Work instruction: Within the records below, find the line with "2027 Ford [64, 232]" and the line with "especialmente respecto de", then reproduce exactly those two lines and all lines between them, without any picture.

Source material:
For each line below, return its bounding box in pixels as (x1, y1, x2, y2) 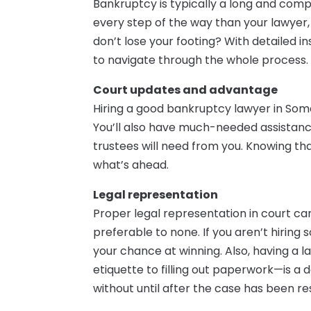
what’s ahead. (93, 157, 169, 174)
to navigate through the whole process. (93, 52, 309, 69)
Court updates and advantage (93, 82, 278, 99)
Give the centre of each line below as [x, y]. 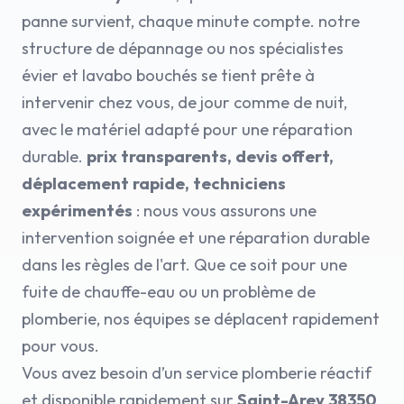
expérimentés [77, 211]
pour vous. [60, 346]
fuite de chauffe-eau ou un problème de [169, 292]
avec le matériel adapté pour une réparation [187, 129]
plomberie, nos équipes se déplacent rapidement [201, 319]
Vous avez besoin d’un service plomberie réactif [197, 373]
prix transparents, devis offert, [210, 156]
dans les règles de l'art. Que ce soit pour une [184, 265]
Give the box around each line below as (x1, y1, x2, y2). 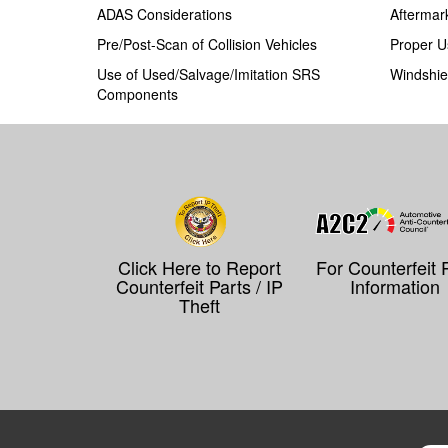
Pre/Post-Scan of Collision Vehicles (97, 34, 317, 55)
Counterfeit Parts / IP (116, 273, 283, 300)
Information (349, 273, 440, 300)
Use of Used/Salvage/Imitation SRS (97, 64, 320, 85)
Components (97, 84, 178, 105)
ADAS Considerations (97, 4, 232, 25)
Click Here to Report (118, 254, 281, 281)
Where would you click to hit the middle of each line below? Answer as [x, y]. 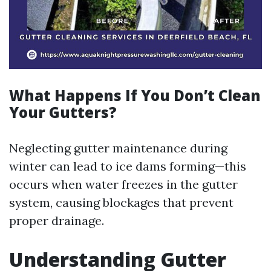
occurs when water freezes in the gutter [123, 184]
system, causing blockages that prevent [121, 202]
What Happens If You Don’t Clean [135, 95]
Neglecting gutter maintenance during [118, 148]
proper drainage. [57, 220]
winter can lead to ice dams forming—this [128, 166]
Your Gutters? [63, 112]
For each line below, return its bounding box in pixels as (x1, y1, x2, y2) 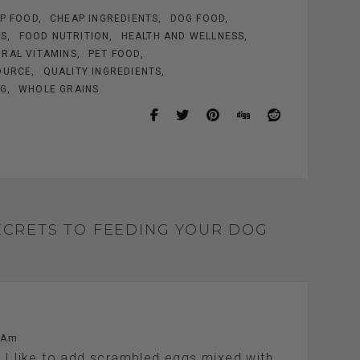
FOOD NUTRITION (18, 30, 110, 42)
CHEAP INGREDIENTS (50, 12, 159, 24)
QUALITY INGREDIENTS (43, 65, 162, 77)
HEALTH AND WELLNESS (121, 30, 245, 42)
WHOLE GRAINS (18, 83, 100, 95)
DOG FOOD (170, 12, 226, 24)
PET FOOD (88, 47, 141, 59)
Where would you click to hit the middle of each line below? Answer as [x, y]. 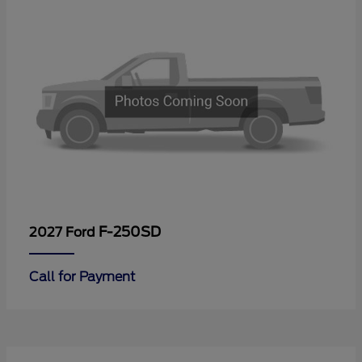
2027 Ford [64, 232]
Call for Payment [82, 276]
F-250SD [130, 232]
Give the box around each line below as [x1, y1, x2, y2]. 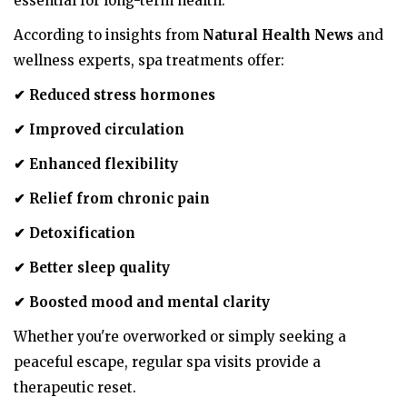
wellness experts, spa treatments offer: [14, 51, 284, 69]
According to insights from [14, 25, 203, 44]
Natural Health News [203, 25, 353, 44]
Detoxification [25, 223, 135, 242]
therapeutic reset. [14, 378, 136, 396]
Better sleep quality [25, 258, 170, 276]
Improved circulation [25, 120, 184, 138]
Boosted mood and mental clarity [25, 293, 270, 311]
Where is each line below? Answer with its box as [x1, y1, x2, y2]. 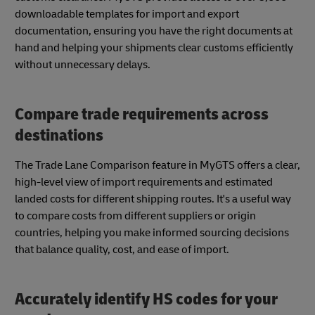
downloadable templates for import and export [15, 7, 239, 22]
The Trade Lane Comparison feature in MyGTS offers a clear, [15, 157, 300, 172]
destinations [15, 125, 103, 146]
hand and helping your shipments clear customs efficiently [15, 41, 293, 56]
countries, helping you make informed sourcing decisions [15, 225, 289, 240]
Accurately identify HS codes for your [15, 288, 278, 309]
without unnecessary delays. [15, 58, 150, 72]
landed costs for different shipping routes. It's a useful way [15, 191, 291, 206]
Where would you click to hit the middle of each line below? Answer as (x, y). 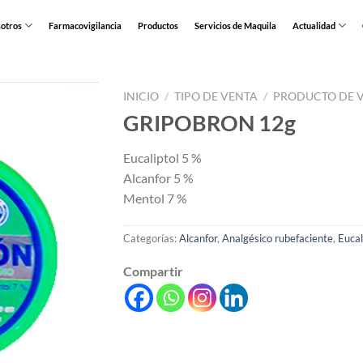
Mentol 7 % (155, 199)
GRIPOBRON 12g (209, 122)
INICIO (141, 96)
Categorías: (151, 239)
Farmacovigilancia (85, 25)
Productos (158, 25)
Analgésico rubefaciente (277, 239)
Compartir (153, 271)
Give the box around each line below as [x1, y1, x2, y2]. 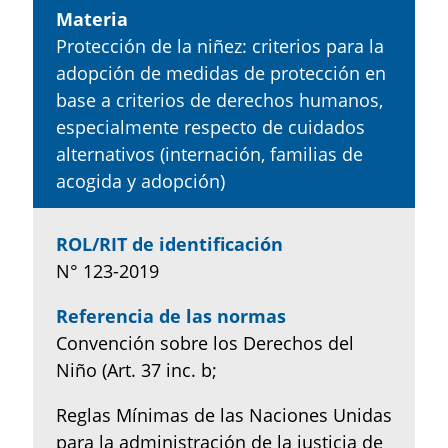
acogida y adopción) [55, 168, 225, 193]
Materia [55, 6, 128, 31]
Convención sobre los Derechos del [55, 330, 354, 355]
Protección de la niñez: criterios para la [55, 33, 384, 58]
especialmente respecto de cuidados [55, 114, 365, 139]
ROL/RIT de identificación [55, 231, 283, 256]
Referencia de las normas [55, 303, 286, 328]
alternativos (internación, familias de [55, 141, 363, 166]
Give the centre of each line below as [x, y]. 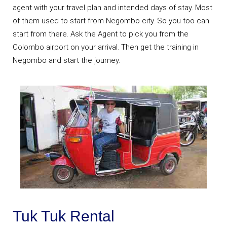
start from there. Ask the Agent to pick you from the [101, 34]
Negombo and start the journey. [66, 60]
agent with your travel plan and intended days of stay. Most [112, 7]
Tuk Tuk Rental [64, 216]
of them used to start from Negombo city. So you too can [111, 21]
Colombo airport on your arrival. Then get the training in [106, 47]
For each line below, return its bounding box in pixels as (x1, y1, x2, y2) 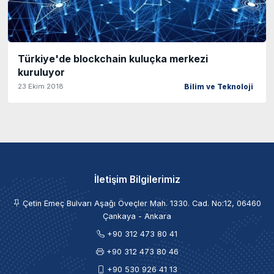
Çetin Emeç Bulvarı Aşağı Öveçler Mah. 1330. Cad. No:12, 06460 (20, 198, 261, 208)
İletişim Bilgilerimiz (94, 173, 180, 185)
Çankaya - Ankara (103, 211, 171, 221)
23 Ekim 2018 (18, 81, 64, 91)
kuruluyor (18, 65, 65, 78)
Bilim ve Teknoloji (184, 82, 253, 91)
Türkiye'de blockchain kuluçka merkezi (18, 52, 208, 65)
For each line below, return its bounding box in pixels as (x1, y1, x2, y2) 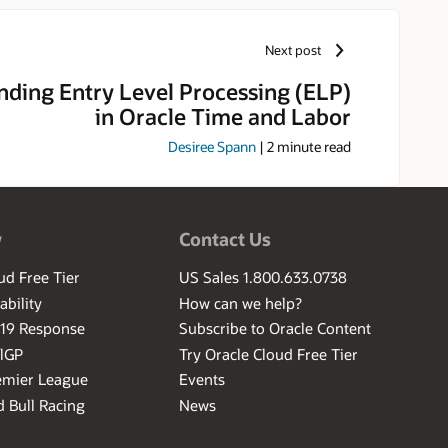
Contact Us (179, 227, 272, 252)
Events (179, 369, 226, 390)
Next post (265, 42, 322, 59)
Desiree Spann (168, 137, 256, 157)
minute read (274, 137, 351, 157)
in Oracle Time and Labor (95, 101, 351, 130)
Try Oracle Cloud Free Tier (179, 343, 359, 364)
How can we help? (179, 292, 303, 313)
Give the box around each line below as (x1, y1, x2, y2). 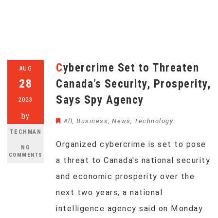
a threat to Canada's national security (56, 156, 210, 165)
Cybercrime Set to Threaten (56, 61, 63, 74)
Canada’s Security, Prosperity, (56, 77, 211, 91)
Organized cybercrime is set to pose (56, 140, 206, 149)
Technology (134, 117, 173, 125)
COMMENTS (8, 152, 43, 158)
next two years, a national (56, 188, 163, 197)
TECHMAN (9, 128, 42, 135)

Problem solution:
2027 Ford [64, 232]
Call for Payment [82, 276]
F-250SD [130, 232]
Give the box around each line below as [x1, y1, x2, y2]. 
wellness experts, spa treatments offer: [14, 51, 284, 69]
According to insights from [14, 25, 203, 44]
Natural Health News [203, 25, 353, 44]
Detoxification [25, 223, 135, 242]
therapeutic reset. [14, 378, 136, 396]
Better sleep quality [25, 258, 170, 276]
Improved circulation [25, 120, 184, 138]
Boosted mood and mental clarity [25, 293, 270, 311]
Where is each line below? Answer with its box as [x1, y1, x2, y2]. 
downloadable templates for import and export [15, 7, 239, 22]
The Trade Lane Comparison feature in MyGTS offers a clear, [15, 157, 300, 172]
destinations [15, 125, 103, 146]
hand and helping your shipments clear customs efficiently [15, 41, 293, 56]
countries, helping you make informed sourcing decisions [15, 225, 289, 240]
Accurately identify HS codes for your [15, 288, 278, 309]
without unnecessary delays. [15, 58, 150, 72]
landed costs for different shipping routes. It's a useful way [15, 191, 291, 206]
Where would you click to hit the middle of each line below? Answer as (x, y). 
Mentol 7 % (155, 199)
GRIPOBRON 12g (209, 122)
INICIO (141, 96)
Categorías: (151, 239)
Farmacovigilancia (85, 25)
Productos (158, 25)
Analgésico rubefaciente (277, 239)
Compartir (153, 271)
Give the box around each line below as [x1, y1, x2, y2]. 
acogida y adopción) [55, 168, 225, 193]
Materia [55, 6, 128, 31]
Convención sobre los Derechos del [55, 330, 354, 355]
Protección de la niñez: criterios para la [55, 33, 384, 58]
especialmente respecto de cuidados [55, 114, 365, 139]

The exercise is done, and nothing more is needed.